No es otro el significado de este nuevo
libro que se lanza al viento para inspirar a quienes han asumido semejante
tarea como primordial sentido de su vida.
Me han pedido introducir esta obra donde
se compendian textos que sin duda servirán de inspiración a tantos educadores
consagrados y, desde mi propio ejercicio de maestro, he querido ofrecer un
aparte de un libro que escribí hace poco, después de haber trajinado por
diversas partes del mundo pensando en ese alimento primordial de los humanos
que es la cultura, es decir, aquello que le da significado colectivo a la
comunidad humana.
Qué fue primero: ¿la gallina o el huevo?
Es claro que primero tuvo que aparecer la
escritura porque de otro modo no habría habido nada que leer. Inclusive
teniendo en cuenta que leer es algo más que descifrar secuencias de letras y sintaxis
lingüísticas. Además, desde hace más de cinco mil años existen abundantes
textos escritos en Egipto, Mesopotamia, Creta y China y sin embargo es seguro
que eran más los que sabían escribir que los que podían leer. También se puede
decir lo mismo de todo el mundo mediterráneo durante la Edad Media... En fin,
dejando de lado a los escribientes, escribas o escribanos que seguramente eran
capaces de leer sus propios textos, muy pocos tenían la posibilidad de
descifrar jeroglíficos, tablillas cuneiformes o ideogramas.
Desde que la escritura fonética irrumpió
en la historia humana, la mayoría de las personas entienden la lectura como el
ejercicio de asignar sonidos a los signos y luego convertirlos de nuevo en
lenguaje oral, así sea en ese proceso tan misterioso como complejo que es la
lectura silenciosa a la cual dedican tanta parte de su vida las personas en
este mundo actual, infestado de textos de todas clases, tamaños y funciones.
Sin embargo, es importante en el mundo contemporáneo tomar conciencia de que la
lectura es mucho más que esto, dado que ahora hay una gran variedad de nuevas
formas de escritura. Y esta reflexión tiene una especial validez para quienes
se ocupan de la educación, pues todavía las instituciones escolares siguen
pensando que para leer con eficacia es suficiente descifrar el abecedario.

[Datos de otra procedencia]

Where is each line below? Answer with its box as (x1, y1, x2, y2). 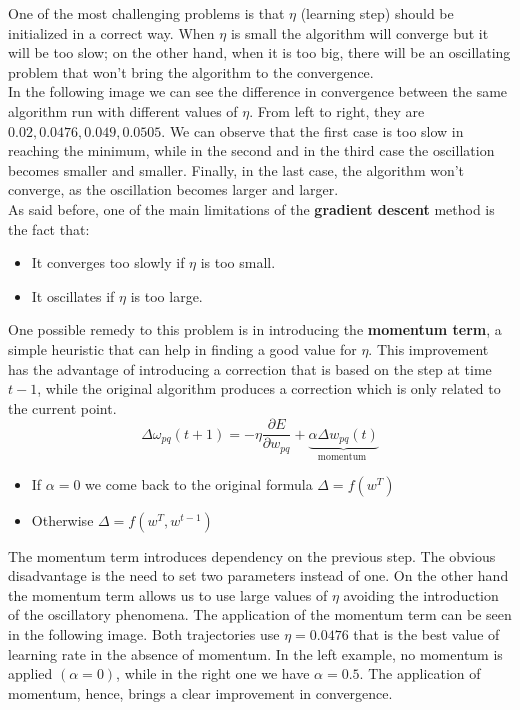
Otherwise (31, 509, 94, 530)
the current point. (8, 397, 117, 418)
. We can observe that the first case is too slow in (161, 120, 464, 141)
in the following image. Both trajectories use (8, 624, 280, 645)
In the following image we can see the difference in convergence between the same (8, 81, 508, 102)
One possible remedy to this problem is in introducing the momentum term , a (8, 319, 502, 340)
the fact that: (8, 218, 90, 239)
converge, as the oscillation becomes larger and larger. (8, 179, 339, 200)
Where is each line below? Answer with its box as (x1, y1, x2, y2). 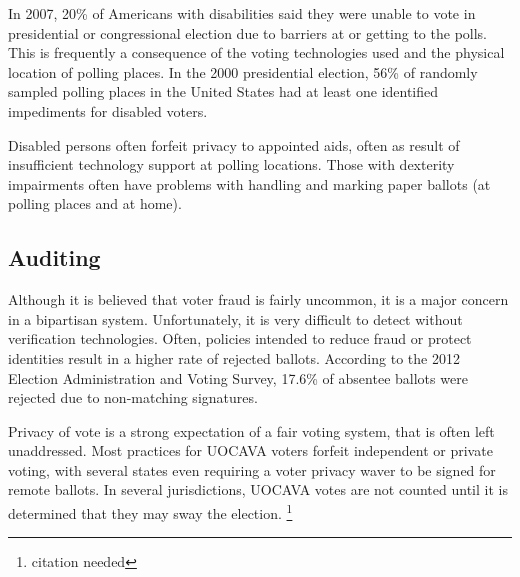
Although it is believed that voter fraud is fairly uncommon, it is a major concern (8, 289, 509, 310)
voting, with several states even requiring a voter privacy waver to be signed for (8, 459, 496, 480)
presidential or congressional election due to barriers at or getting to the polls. (8, 22, 487, 43)
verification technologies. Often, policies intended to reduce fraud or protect (8, 328, 472, 349)
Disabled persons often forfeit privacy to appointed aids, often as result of (8, 134, 460, 155)
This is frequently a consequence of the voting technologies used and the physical (8, 42, 505, 63)
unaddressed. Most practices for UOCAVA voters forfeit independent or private (8, 440, 493, 461)
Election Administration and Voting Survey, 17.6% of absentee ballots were (8, 367, 468, 388)
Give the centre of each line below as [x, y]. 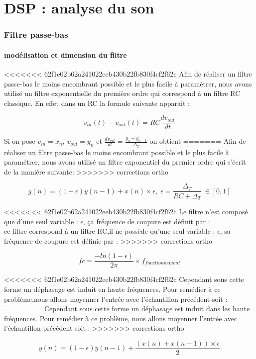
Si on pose [20, 141]
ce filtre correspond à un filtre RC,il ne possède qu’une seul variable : [110, 231]
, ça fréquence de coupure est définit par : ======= [167, 221]
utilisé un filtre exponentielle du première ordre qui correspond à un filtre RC [122, 93]
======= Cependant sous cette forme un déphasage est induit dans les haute [127, 309]
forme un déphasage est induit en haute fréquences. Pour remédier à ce [112, 289]
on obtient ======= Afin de [198, 141]
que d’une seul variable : [41, 221]
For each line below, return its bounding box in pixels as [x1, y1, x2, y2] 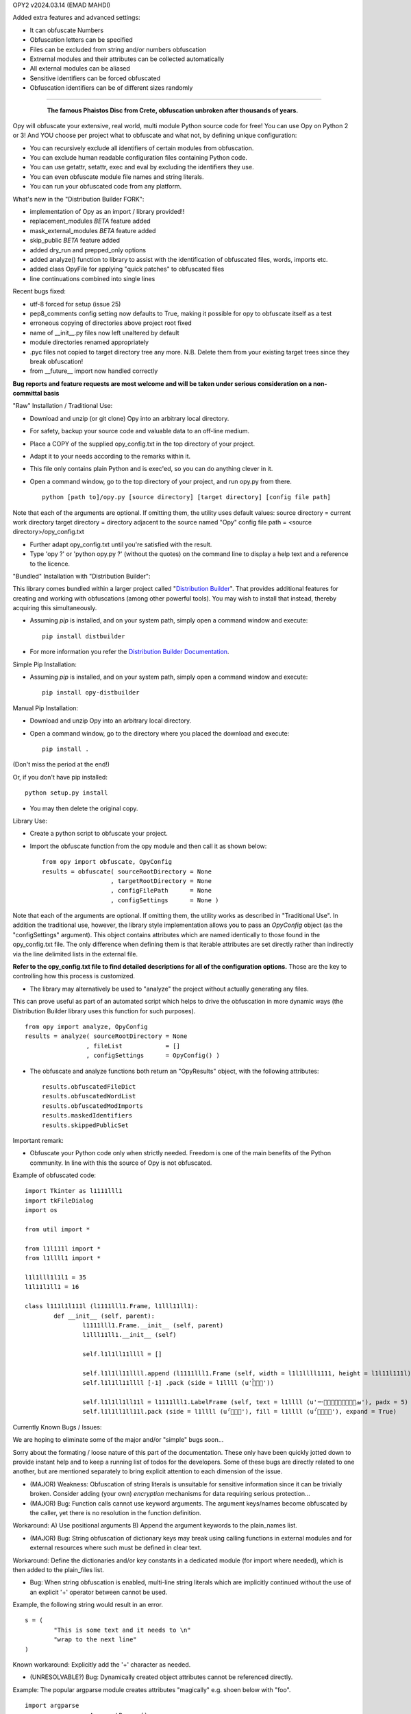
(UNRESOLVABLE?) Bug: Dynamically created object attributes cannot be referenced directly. [29, 1673, 293, 1681]
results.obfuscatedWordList [42, 1092, 136, 1100]
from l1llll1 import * [25, 1255, 101, 1262]
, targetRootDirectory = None [110, 877, 212, 884]
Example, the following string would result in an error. [12, 1601, 164, 1609]
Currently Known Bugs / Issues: [12, 1423, 102, 1431]
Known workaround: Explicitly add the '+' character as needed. [12, 1661, 191, 1669]
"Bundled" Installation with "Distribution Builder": [12, 572, 151, 580]
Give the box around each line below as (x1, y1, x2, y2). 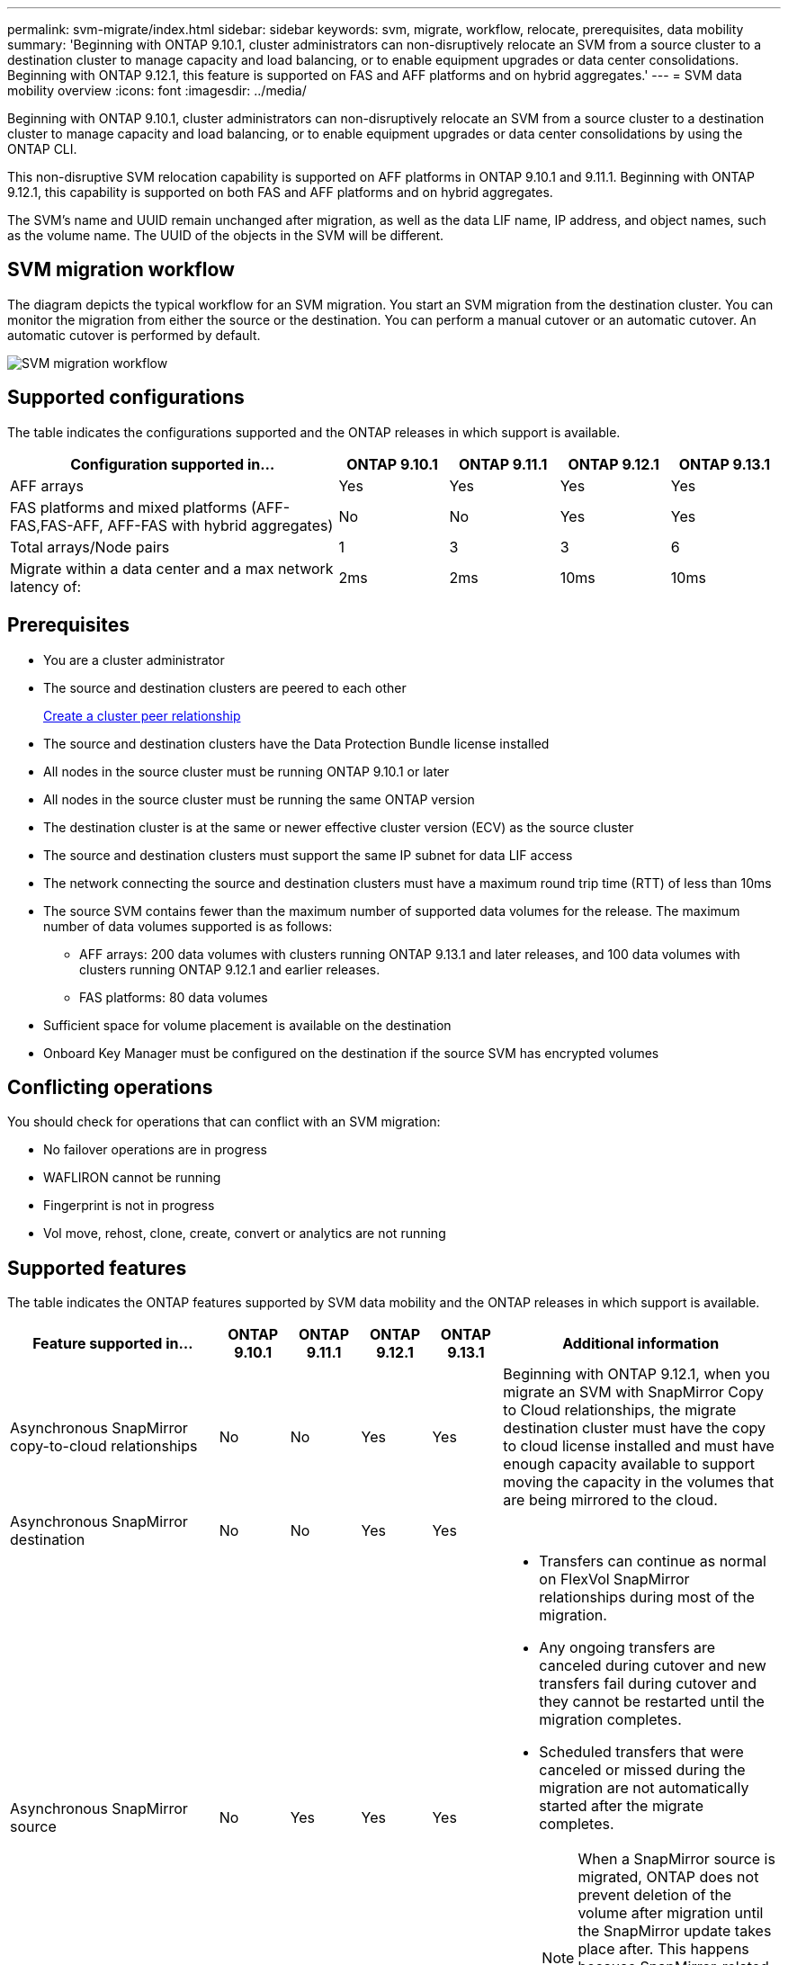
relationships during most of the (539, 1588, 755, 1607)
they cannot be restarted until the (539, 1692, 765, 1711)
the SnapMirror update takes (578, 1922, 772, 1941)
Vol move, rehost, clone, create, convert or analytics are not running (43, 1225, 446, 1242)
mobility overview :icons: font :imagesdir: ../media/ (7, 83, 307, 98)
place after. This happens (578, 1940, 749, 1959)
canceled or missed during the (539, 1761, 746, 1780)
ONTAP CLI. (7, 141, 77, 157)
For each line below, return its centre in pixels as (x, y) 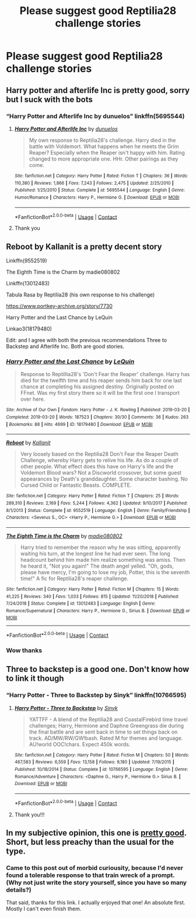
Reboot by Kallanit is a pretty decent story (84, 246)
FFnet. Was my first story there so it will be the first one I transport (100, 393)
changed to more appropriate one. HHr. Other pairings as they (104, 159)
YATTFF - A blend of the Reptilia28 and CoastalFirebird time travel (108, 719)
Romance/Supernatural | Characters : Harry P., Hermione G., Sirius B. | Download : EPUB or (98, 610)
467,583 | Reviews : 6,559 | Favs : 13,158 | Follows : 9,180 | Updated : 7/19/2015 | (94, 762)
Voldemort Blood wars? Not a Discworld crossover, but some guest (101, 473)
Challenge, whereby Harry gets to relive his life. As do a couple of (99, 460)
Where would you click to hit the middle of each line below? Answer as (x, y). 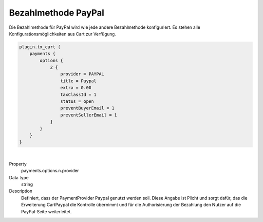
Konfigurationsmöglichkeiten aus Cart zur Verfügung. (63, 34)
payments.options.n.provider (50, 171)
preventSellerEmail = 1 (88, 115)
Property (18, 164)
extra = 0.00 (76, 88)
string (27, 184)
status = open (77, 102)
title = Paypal (78, 81)
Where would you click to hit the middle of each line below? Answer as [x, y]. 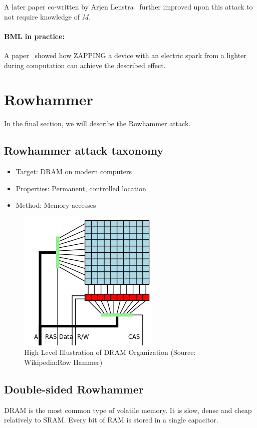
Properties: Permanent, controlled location [81, 188]
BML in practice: [34, 36]
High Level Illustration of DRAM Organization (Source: [110, 352]
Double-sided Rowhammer [74, 389]
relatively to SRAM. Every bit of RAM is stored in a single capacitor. [111, 420]
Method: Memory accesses [56, 205]
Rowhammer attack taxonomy [84, 150]
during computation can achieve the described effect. [85, 65]
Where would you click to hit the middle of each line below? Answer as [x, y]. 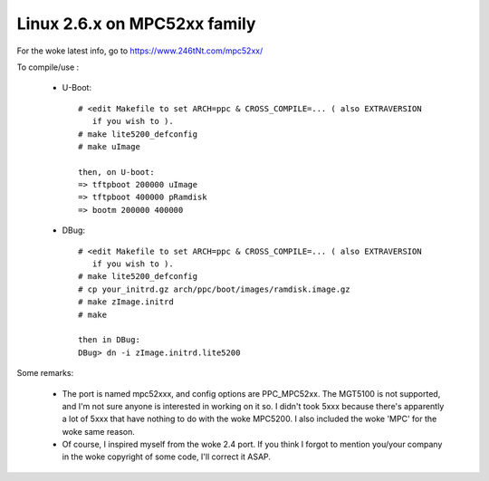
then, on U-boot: [116, 172]
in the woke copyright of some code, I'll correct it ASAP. [167, 457]
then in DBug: [109, 340]
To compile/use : [48, 67]
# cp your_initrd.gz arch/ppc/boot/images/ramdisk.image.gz [214, 289]
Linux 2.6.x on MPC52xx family [136, 24]
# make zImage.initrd [126, 302]
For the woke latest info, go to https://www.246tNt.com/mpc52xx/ [140, 51]
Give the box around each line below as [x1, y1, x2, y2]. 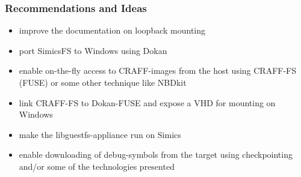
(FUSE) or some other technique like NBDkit [19, 76, 187, 88]
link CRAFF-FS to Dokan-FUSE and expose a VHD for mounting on [19, 96, 276, 109]
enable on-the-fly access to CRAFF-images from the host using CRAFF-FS [19, 64, 297, 77]
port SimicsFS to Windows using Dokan [19, 44, 167, 56]
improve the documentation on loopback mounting [19, 24, 206, 37]
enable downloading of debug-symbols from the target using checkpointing [19, 148, 293, 161]
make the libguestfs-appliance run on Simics [19, 128, 181, 140]
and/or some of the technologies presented [19, 160, 175, 172]
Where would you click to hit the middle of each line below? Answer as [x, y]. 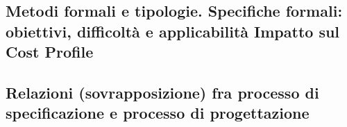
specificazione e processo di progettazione [158, 113]
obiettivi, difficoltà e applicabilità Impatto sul [173, 31]
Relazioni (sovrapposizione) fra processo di [162, 92]
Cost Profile [50, 52]
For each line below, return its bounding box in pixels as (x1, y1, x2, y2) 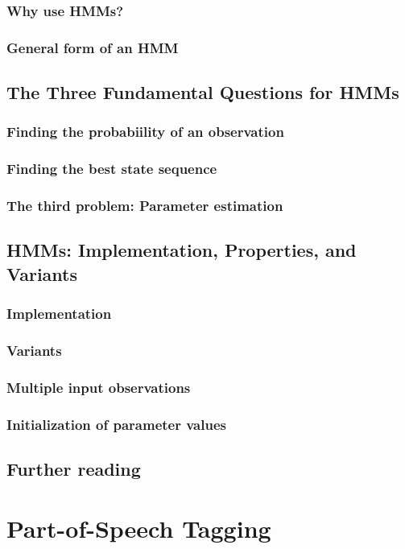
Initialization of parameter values (6, 414, 226, 434)
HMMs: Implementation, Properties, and (6, 237, 357, 262)
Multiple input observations (6, 377, 191, 397)
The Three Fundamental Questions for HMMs (6, 80, 399, 105)
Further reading (6, 456, 141, 481)
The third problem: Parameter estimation (6, 196, 283, 216)
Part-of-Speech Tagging (6, 511, 271, 544)
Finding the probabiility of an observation (6, 122, 284, 142)
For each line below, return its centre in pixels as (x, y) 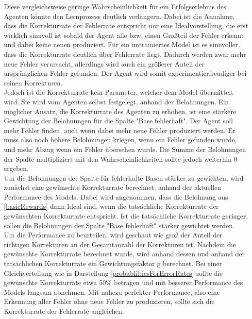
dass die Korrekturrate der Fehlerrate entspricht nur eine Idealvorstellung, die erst (126, 25)
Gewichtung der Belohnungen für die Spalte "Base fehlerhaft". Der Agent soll (118, 121)
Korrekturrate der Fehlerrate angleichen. (64, 311)
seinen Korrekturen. (33, 82)
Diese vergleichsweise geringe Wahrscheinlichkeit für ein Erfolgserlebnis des (115, 6)
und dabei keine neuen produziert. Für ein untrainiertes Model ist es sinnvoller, (122, 44)
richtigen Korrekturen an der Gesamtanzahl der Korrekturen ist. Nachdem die (120, 244)
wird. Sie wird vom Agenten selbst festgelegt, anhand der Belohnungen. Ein (117, 101)
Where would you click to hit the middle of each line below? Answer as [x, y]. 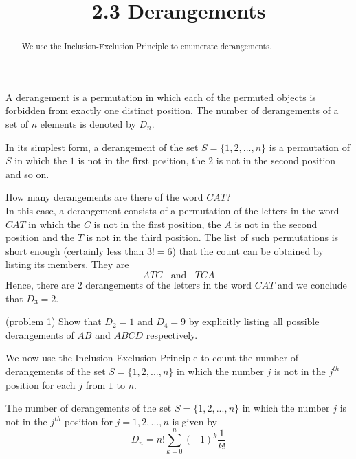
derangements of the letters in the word [169, 284]
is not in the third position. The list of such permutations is [212, 237]
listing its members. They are [67, 264]
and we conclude [312, 284]
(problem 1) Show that [54, 321]
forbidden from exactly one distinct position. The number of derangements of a [172, 110]
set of [17, 124]
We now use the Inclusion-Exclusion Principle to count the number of [152, 358]
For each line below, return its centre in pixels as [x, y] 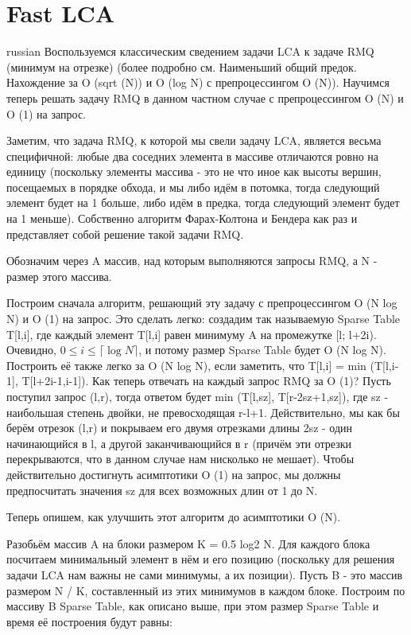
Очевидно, [31, 350]
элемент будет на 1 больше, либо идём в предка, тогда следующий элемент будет [203, 203]
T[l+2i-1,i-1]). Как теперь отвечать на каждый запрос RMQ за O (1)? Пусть [206, 381]
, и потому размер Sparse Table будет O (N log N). [262, 350]
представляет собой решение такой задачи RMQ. [125, 234]
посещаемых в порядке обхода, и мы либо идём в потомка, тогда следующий [193, 187]
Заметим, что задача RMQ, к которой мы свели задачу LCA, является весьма [194, 140]
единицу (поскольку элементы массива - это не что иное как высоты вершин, [194, 171]
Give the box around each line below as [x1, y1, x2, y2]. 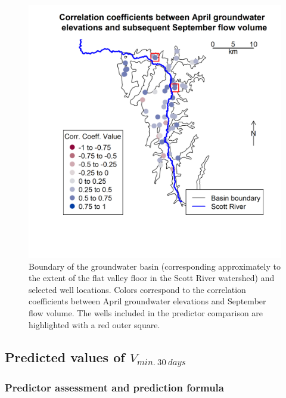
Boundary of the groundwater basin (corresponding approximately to [29, 260, 281, 272]
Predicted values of [5, 347, 125, 366]
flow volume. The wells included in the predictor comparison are [29, 306, 263, 319]
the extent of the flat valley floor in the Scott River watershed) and [29, 271, 275, 284]
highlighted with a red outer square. [29, 318, 160, 331]
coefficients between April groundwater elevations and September [29, 295, 266, 307]
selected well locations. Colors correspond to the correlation [29, 283, 246, 295]
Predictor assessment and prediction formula [5, 380, 224, 394]
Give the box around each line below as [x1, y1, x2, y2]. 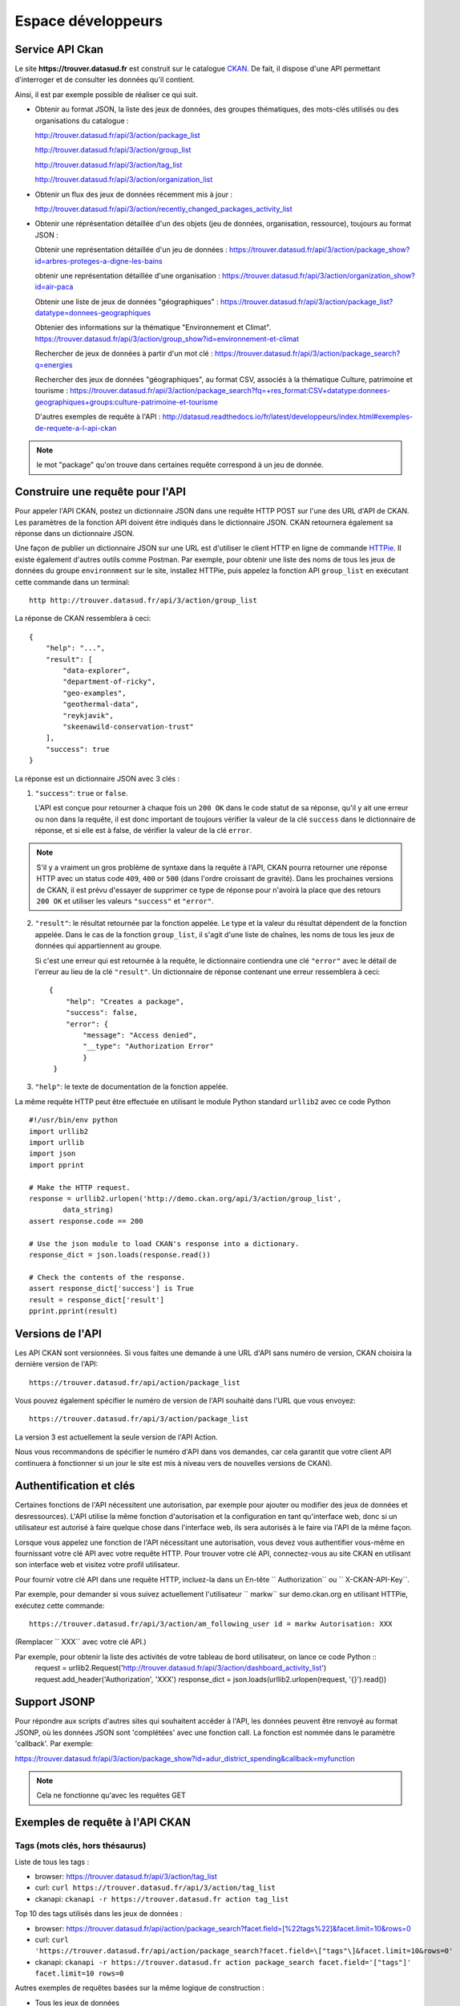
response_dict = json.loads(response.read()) [29, 1250, 212, 1259]
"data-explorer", [63, 666, 131, 675]
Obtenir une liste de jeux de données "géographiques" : [34, 297, 220, 307]
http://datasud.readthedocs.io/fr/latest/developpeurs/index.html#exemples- [162, 412, 414, 421]
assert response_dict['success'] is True [29, 1284, 194, 1293]
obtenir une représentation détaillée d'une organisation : [34, 270, 220, 280]
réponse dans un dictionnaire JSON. [14, 529, 135, 538]
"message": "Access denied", [83, 1030, 198, 1039]

En el mundo de hoy siempre se está
leyendo desde que se despierta en la mañana hasta que se vuelve a dormir. La
mayoría de los textos son lacónicos, inexpresivos en su contenido y exuberantes
en su forma. Se entra a la tienda o al supermercado y aparece la inmensa
variedad de productos, cada uno con un nombre simple y directo como arroz, sal
o lenteja, escrito sobre la caja o la bolsa en la que viene empacado, y casi
siempre una palabra que no tiene nada que ver con lo que se quiere comprar
porque es una marca como Manuelita, Roa, El Rey, Alpina, o, peor aún, palabras
de otros mundos y otras lenguas (Parmalat, Nestlé, Quaker) que sustituyen el
valor de leche, azúcar, pimienta, maíz... Entonces no se comprará el producto
directamente del bulto, como hacían las abuelas en la plaza de mercado, sino el
color y el nombre de la caja. Y más allá se encontrarán otras palabras con
valor universal como Coca-Cola.
Se va al trabajo y se debe leer la ruta
del bus, el nombre o el número de la calle por donde se pasa, los signos de
tránsito que dan vía o prohíben el paso. Tal vez se entre a un café, a un
restaurante, a un banco o a una papelería y en cada sitio habrá textos por
todas partes: unos con luces que proclaman el nombre del lugar, otros sobre las
paredes publicitando productos, haciendo advertencias o confundiendo; por otro
lado habrá formularios que llenar, menús en los cuales elegir, pantallas de
computadora con las cuales se hacen transacciones...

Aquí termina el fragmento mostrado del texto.